- Born: February 23, 1963 (age 63) Stockholm, Sweden
- Other name: T-Mag
- Occupation: Skateboarder
- Height: 5 ft 2 in (1.57 m)
- Spouse: Monica Magnusson
- Children: Cheyne Magnusson
- Website: H-Street.com

= Tony Magnusson =

Skateboarder (born 1963)

Tony Magnusson (T-Mag) (born February 23, 1963) is a Swedish semi-retired professional skateboarder and part-owner of H-Street Skateboards and Osiris Shoes. Magnusson gained significant fame throughout the 1980s by inventing several tricks and becoming one of the first professional skateboarders to start a rider-owned company.

==Youth==
Magnusson was born in the municipality of Tyresö, located in the city of Stockholm, Sweden. He started skateboarding at the age of 12 on a Newporter skateboard, when skateboarding was still considered "a fad". Magnusson turned 16 and had to decide whether he wanted to go to college or continue skateboarding.

== Professional career ==
Magnusson started his career as a rider in the United States for the Uncle Wiggley Designs team in 1983.

In 1987, Magnusson and his friend/partner Mike Ternasky would form the H-Street skateboarding company, and consult with skateboarding industry leader George Abuhamad to assist with production oversight and daily operations. Magnusson and Ternasky were fond of the professional Powell Peralta-style films, but lacked the required budget for similar professional productions and wanted to showcase innovative skater progression at a faster rate. Ternasky and Magnusson soon forged a new path to DIY home-edit videos and sign some of the era's most innovative skaters to the team. Names like Ron Allen, Matt Hensley, and a fourteen-year-old Danny Way.

His company would shoot some of the most popular skateboarding videos in the late 1980's and early 1990's. 1988's Shackle Me Not was considered to be a turning point as to how skateboarding videos were made, and the 1989 release of Hokus Pokus featured new team members Sal Barbier, Brian Lotti, Colby Carter, Alphonzo Rawls and Jason Rogers. T-Mag and Ternasky went on to edit and/or release six additional films under the H-Street umbrella, Not The New H-Street Video (1991), Summer Tour (1991), Life: A Soldier's Story (1991), Planet Earth: Now 'N' Later (1991), Next Generation (1992) and Lick (1993).

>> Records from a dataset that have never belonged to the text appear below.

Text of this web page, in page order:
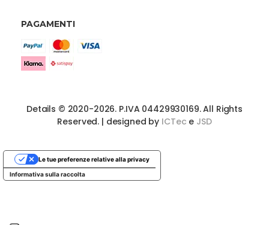
PAGAMENTI
Details © 2020-2026. P.IVA 04429930169. All Rights
Reserved. | designed by ICTec e JSD
Informativa sulla raccolta
Le tue preferenze relative alla privacy

Magnusson was also an innovator on board design. He would design a concept called the "Hell Concave", which is a deep concave that extended from the nose of the board to the tail. In a 1983 interview Magnusson described his first model as "a very light board that has just the right amount of flex in it. The construction is very complicated and I'm not skilled enough to explain the details."

H-Street Skateboards later disbanded in 1993, and co-founder Mike Ternasky died in a car accident on May 17, 1994. After years of discussion, Magnusson, wife/partner Monica Magnussson and George Abuhamad resurrected the H-Street brand in 2013.

=== Other ventures ===
Magnusson was also one of several people who founded Osiris Shoes. Osiris was founded in 1996, and continues to produce technical footwear that is worn by several professional skateboarders.

== Other achievements ==
Magnusson is a five time winner of the Legends of Skateboard World Championships, an event held in Germany that he won each year from 2001 to 2005. He also placed 5th in the Legends division of the 2009 X-Games.

In 2024, Magnusson was inducted into the Skateboarding Hall of Fame.